The table considers 4 scenarios, and shows the effect of message size in each, the amount in real, estimates
how many MQ messages in CF real storage.
First scenario has no flash nor SMDS. Entire structure is available to store messages. A total of 250,000 16
kilobyte messages can be stored.
Second scenario introduces SMDS offload with default rules. The 1k messages don't got to SMDS til 90% full,
but the 4k and 16k cases both start offloading at 80%. The CF space released by offloading data can hold more
message pointers, so the 1k case doesn't increase number of messages greatly, but 4k number doubles, and
16k gets 5 times as many to 1 point 3 million.
The third scenario is our “Emergency Flash”. Because flash is configured, there is less 'real' storage for storing
data, I've assumed 1 gigabytes less for 200 gigabytes flash. Here flash only holds the message references.

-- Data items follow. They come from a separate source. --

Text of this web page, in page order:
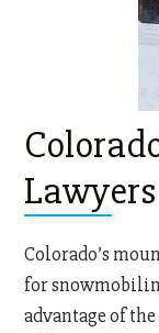
Colorado’s
for
advantage of
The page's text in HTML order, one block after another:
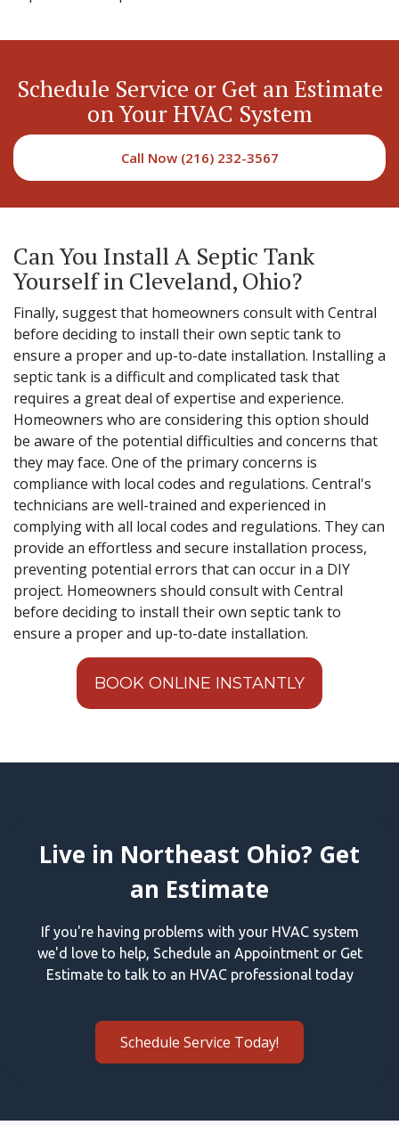
Schedule Service or Get an Estimate
on Your HVAC System
Call Now (216) 232-3567
Can You Install A Septic Tank
Yourself in Cleveland, Ohio?
Finally, suggest that homeowners consult with Central
before deciding to install their own septic tank to
ensure a proper and up-to-date installation. Installing a
septic tank is a difficult and complicated task that
requires a great deal of expertise and experience.
Homeowners who are considering this option should
be aware of the potential difficulties and concerns that
they may face. One of the primary concerns is
compliance with local codes and regulations. Central's
technicians are well-trained and experienced in
complying with all local codes and regulations. They can
provide an effortless and secure installation process,
preventing potential errors that can occur in a DIY
project. Homeowners should consult with Central
before deciding to install their own septic tank to
ensure a proper and up-to-date installation.
BOOK ONLINE INSTANTLY
Live in Northeast Ohio? Get
an Estimate
If you're having problems with your HVAC system
we'd love to help, Schedule an Appointment or Get
Estimate to talk to an HVAC professional today
Schedule Service Today!
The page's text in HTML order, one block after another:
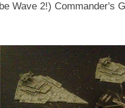
Wave 2!) Commander's
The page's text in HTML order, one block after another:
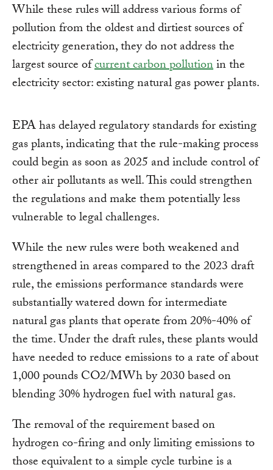
While these rules will address various forms of
pollution from the oldest and dirtiest sources of
electricity generation, they do not address the
largest source ofcurrent carbon pollutionin the
electricity sector: existing natural gas power plants.
EPA has delayed regulatory standards for existing
gas plants, indicating that the rule-making process
could begin as soon as 2025 and include control of
other air pollutants as well. This could strengthen
the regulations and make them potentially less
vulnerable to legal challenges.
While the new rules were both weakened and
strengthened in areas compared to the 2023 draft
rule, the emissions performance standards were
substantially watered down for intermediate
natural gas plants that operate from 20%-40% of
the time. Under the draft rules, these plants would
have needed to reduce emissions to a rate of about
1,000 pounds CO2/MWh by 2030 based on
blending 30% hydrogen fuel with natural gas.
The removal of the requirement based on
hydrogen co-firing and only limiting emissions to
those equivalent to a simple cycle turbine is a

This means the message size in flash is small. Our experiments show about 175 bytes of Augmented storage
per message in flash. We have chosen to limit Augmented storage to 30 gigabytes, so message numbers are
limited by augmented storage. The SMDS holds the actual data. In this scenario 190 messages can be stored.
The last scenario is entitled “Max Speed”. All message sizes are below SMDS threshold, so SMDS not used.
Limit is now how many messages will fit in 200 gigabytes flash. We show approximate size of augmented
storage needed to support these volumes of messages in flash. This gives us space for 12 million messages.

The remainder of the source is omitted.